Task item:
Word for word, copy out every line of the records, omitting each picture.

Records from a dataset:
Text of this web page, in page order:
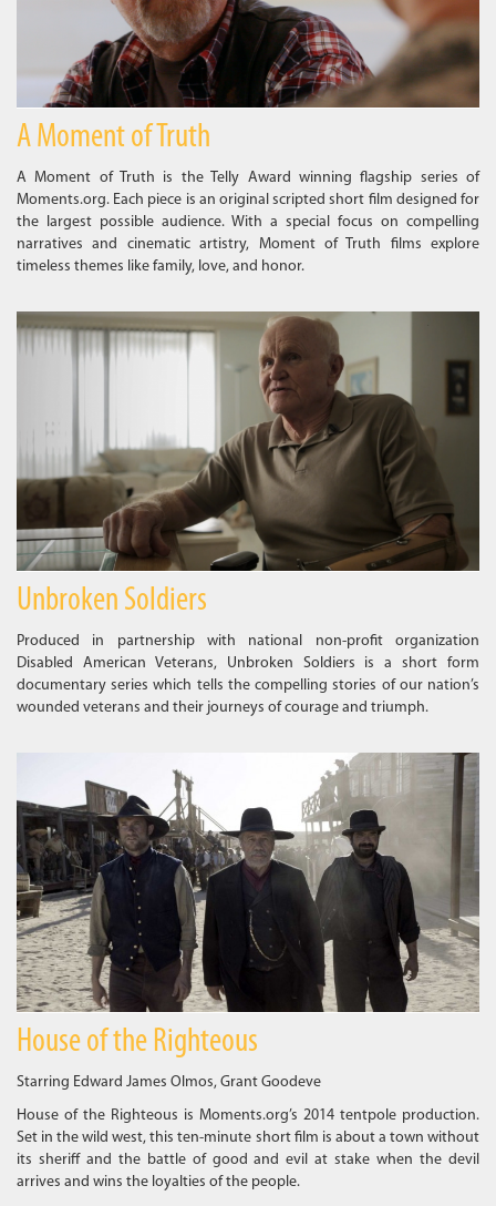
A Moment of Truth
A Moment of Truth is the Telly Award winning flagship series of
Moments.org. Each piece is an original scripted short film designed for
the largest possible audience. With a special focus on compelling
narratives and cinematic artistry, Moment of Truth films explore
timeless themes like family, love, and honor.
Unbroken Soldiers
Produced in partnership with national non-profit organization
Disabled American Veterans, Unbroken Soldiers is a short form
documentary series which tells the compelling stories of our nation’s
wounded veterans and their journeys of courage and triumph.
House of the Righteous
Starring Edward James Olmos, Grant Goodeve
House of the Righteous is Moments.org’s 2014 tentpole production.
Set in the wild west, this ten-minute short film is about a town without
its sheriff and the battle of good and evil at stake when the devil
arrives and wins the loyalties of the people.

Result of the task:
Text of this web page, in page order:
A Moment of Truth
A Moment of Truth is the Telly Award winning flagship series of
Moments.org. Each piece is an original scripted short film designed for
the largest possible audience. With a special focus on compelling
narratives and cinematic artistry, Moment of Truth films explore
timeless themes like family, love, and honor.
Unbroken Soldiers
Produced in partnership with national non-profit organization
Disabled American Veterans, Unbroken Soldiers is a short form
documentary series which tells the compelling stories of our nation’s
wounded veterans and their journeys of courage and triumph.
House of the Righteous
Starring Edward James Olmos, Grant Goodeve
House of the Righteous is Moments.org’s 2014 tentpole production.
Set in the wild west, this ten-minute short film is about a town without
its sheriff and the battle of good and evil at stake when the devil
arrives and wins the loyalties of the people.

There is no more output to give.